---------- RECORDS SUPPLIED
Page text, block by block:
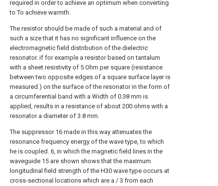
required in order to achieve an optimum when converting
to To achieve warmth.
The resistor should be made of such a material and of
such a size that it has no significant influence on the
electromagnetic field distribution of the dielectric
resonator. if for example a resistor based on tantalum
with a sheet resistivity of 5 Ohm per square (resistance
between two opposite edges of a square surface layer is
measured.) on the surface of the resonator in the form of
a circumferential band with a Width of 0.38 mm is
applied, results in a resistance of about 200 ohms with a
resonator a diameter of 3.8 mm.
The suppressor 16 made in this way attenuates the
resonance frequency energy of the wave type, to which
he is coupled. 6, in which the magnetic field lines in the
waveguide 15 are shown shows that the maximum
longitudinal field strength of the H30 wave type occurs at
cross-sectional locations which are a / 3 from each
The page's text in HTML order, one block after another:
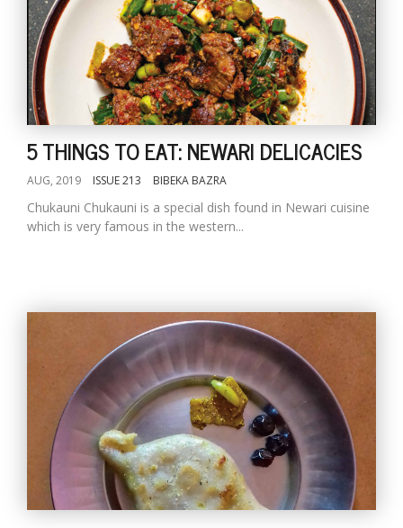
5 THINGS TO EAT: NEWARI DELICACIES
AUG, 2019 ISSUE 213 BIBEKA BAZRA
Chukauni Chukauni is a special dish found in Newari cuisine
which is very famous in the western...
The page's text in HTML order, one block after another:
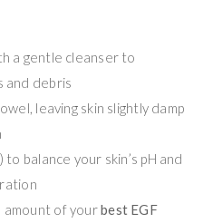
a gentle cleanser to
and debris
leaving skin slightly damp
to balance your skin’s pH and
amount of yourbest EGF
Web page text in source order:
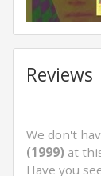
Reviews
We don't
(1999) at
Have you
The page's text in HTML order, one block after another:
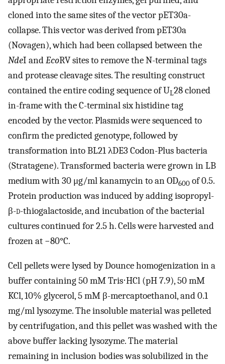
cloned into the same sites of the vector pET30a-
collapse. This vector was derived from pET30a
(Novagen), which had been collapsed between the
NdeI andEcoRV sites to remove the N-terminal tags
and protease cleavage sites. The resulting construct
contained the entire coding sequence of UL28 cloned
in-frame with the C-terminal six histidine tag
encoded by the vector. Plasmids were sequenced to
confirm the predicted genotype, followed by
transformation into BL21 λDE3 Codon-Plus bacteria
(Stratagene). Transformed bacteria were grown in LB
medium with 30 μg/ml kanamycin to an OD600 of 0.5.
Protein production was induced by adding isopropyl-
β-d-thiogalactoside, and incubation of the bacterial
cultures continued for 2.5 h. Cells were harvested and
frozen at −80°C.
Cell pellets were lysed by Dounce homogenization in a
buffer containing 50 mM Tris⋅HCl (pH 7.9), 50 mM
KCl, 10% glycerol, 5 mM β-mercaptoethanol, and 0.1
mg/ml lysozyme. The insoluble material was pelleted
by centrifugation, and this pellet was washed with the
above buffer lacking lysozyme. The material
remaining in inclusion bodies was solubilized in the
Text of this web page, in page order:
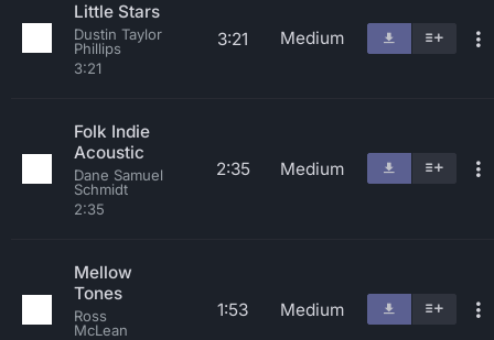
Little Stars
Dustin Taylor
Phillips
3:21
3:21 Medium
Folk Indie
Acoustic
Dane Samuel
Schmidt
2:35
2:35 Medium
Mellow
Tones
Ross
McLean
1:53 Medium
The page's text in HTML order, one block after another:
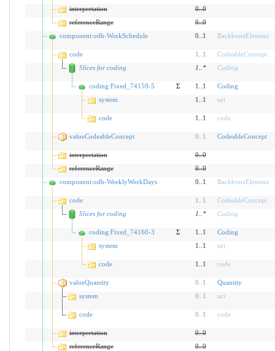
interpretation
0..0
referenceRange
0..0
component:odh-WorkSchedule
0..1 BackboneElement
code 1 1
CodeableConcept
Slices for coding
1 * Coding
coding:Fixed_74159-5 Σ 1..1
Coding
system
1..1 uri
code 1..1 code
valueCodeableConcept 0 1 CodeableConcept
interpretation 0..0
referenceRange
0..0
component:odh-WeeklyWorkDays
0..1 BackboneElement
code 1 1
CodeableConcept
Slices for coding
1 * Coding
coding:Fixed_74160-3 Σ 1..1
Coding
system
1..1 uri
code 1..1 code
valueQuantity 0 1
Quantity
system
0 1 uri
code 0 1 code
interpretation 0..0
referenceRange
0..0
--------------------
Each of the lines above should be transcribed exactly; no image is to be copied.

WRITTEN ANSWER:
Page text, block by block:
required in order to achieve an optimum when converting
to To achieve warmth.
The resistor should be made of such a material and of
such a size that it has no significant influence on the
electromagnetic field distribution of the dielectric
resonator. if for example a resistor based on tantalum
with a sheet resistivity of 5 Ohm per square (resistance
between two opposite edges of a square surface layer is
measured.) on the surface of the resonator in the form of
a circumferential band with a Width of 0.38 mm is
applied, results in a resistance of about 200 ohms with a
resonator a diameter of 3.8 mm.
The suppressor 16 made in this way attenuates the
resonance frequency energy of the wave type, to which
he is coupled. 6, in which the magnetic field lines in the
waveguide 15 are shown shows that the maximum
longitudinal field strength of the H30 wave type occurs at
cross-sectional locations which are a / 3 from each
The page's text in HTML order, one block after another:
5 THINGS TO EAT: NEWARI DELICACIES
AUG, 2019 ISSUE 213 BIBEKA BAZRA
Chukauni Chukauni is a special dish found in Newari cuisine
which is very famous in the western...
The page's text in HTML order, one block after another:
a gentle cleanser to
and debris
leaving skin slightly damp
to balance your skin’s pH and
amount of yourbest EGF
Web page text in source order:
Reviews
We don't
(1999) at
Have you
The page's text in HTML order, one block after another:
cloned into the same sites of the vector pET30a-
collapse. This vector was derived from pET30a
(Novagen), which had been collapsed between the
NdeI andEcoRV sites to remove the N-terminal tags
and protease cleavage sites. The resulting construct
contained the entire coding sequence of UL28 cloned
in-frame with the C-terminal six histidine tag
encoded by the vector. Plasmids were sequenced to
confirm the predicted genotype, followed by
transformation into BL21 λDE3 Codon-Plus bacteria
(Stratagene). Transformed bacteria were grown in LB
medium with 30 μg/ml kanamycin to an OD600 of 0.5.
Protein production was induced by adding isopropyl-
β-d-thiogalactoside, and incubation of the bacterial
cultures continued for 2.5 h. Cells were harvested and
frozen at −80°C.
Cell pellets were lysed by Dounce homogenization in a
buffer containing 50 mM Tris⋅HCl (pH 7.9), 50 mM
KCl, 10% glycerol, 5 mM β-mercaptoethanol, and 0.1
mg/ml lysozyme. The insoluble material was pelleted
by centrifugation, and this pellet was washed with the
above buffer lacking lysozyme. The material
remaining in inclusion bodies was solubilized in the
Text of this web page, in page order:
Little Stars
Dustin Taylor
Phillips
3:21
3:21 Medium
Folk Indie
Acoustic
Dane Samuel
Schmidt
2:35
2:35 Medium
Mellow
Tones
Ross
McLean
1:53 Medium
The page's text in HTML order, one block after another:
interpretation
0..0
referenceRange
0..0
component:odh-WorkSchedule
0..1 BackboneElement
code 1 1
CodeableConcept
Slices for coding
1 * Coding
coding:Fixed_74159-5 Σ 1..1
Coding
system
1..1 uri
code 1..1 code
valueCodeableConcept 0 1 CodeableConcept
interpretation 0..0
referenceRange
0..0
component:odh-WeeklyWorkDays
0..1 BackboneElement
code 1 1
CodeableConcept
Slices for coding
1 * Coding
coding:Fixed_74160-3 Σ 1..1
Coding
system
1..1 uri
code 1..1 code
valueQuantity 0 1
Quantity
system
0 1 uri
code 0 1 code
interpretation 0..0
referenceRange
0..0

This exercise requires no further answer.